What you are asked to do =
Any image found in the entries is to be skipped; the rest is returned word for word.

(Data extract begins)

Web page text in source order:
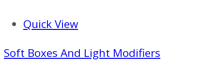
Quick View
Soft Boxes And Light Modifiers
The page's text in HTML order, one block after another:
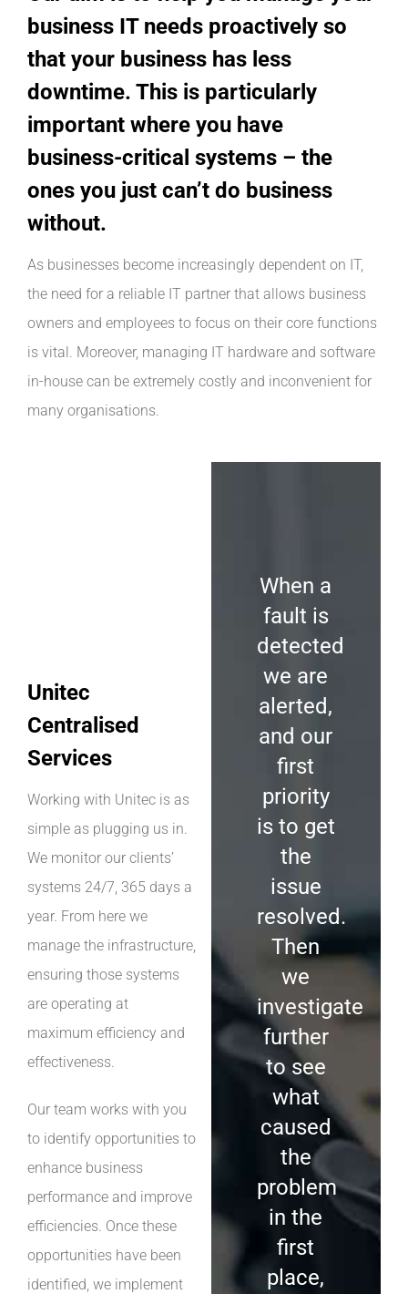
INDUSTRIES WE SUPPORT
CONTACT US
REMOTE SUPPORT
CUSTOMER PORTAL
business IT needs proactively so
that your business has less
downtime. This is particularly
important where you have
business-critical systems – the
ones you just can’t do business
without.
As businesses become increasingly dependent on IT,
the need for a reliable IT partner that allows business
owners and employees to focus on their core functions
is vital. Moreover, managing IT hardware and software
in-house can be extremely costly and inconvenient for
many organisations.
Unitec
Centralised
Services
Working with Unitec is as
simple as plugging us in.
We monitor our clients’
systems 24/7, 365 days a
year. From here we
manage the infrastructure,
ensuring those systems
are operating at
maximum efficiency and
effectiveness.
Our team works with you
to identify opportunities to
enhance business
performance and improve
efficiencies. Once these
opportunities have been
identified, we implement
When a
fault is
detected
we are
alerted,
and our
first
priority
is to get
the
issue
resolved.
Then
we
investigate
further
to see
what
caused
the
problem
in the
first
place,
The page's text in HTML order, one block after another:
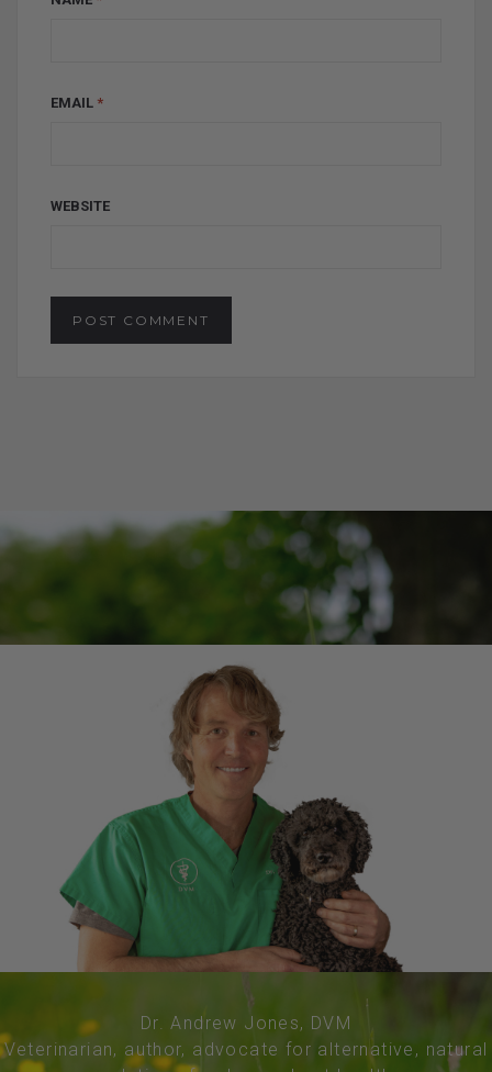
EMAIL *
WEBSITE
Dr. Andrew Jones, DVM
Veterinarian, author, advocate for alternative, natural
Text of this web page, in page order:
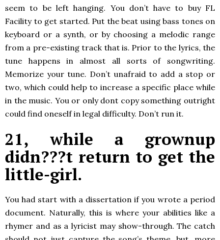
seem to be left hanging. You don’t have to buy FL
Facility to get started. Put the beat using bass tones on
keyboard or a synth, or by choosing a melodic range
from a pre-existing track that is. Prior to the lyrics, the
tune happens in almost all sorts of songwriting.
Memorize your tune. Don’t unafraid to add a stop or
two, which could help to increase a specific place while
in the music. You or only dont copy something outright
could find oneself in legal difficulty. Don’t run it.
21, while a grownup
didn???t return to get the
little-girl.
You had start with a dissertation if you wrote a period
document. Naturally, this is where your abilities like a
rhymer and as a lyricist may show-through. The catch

(Data extract ends)

Solution to the problem =
Web page text in source order:
Quick View
Soft Boxes And Light Modifiers
The page's text in HTML order, one block after another:
INDUSTRIES WE SUPPORT
CONTACT US
REMOTE SUPPORT
CUSTOMER PORTAL
business IT needs proactively so
that your business has less
downtime. This is particularly
important where you have
business-critical systems – the
ones you just can’t do business
without.
As businesses become increasingly dependent on IT,
the need for a reliable IT partner that allows business
owners and employees to focus on their core functions
is vital. Moreover, managing IT hardware and software
in-house can be extremely costly and inconvenient for
many organisations.
Unitec
Centralised
Services
Working with Unitec is as
simple as plugging us in.
We monitor our clients’
systems 24/7, 365 days a
year. From here we
manage the infrastructure,
ensuring those systems
are operating at
maximum efficiency and
effectiveness.
Our team works with you
to identify opportunities to
enhance business
performance and improve
efficiencies. Once these
opportunities have been
identified, we implement
When a
fault is
detected
we are
alerted,
and our
first
priority
is to get
the
issue
resolved.
Then
we
investigate
further
to see
what
caused
the
problem
in the
first
place,
The page's text in HTML order, one block after another:
EMAIL *
WEBSITE
Dr. Andrew Jones, DVM
Veterinarian, author, advocate for alternative, natural
Text of this web page, in page order:
seem to be left hanging. You don’t have to buy FL
Facility to get started. Put the beat using bass tones on
keyboard or a synth, or by choosing a melodic range
from a pre-existing track that is. Prior to the lyrics, the
tune happens in almost all sorts of songwriting.
Memorize your tune. Don’t unafraid to add a stop or
two, which could help to increase a specific place while
in the music. You or only dont copy something outright
could find oneself in legal difficulty. Don’t run it.
21, while a grownup
didn???t return to get the
little-girl.
You had start with a dissertation if you wrote a period
document. Naturally, this is where your abilities like a
rhymer and as a lyricist may show-through. The catch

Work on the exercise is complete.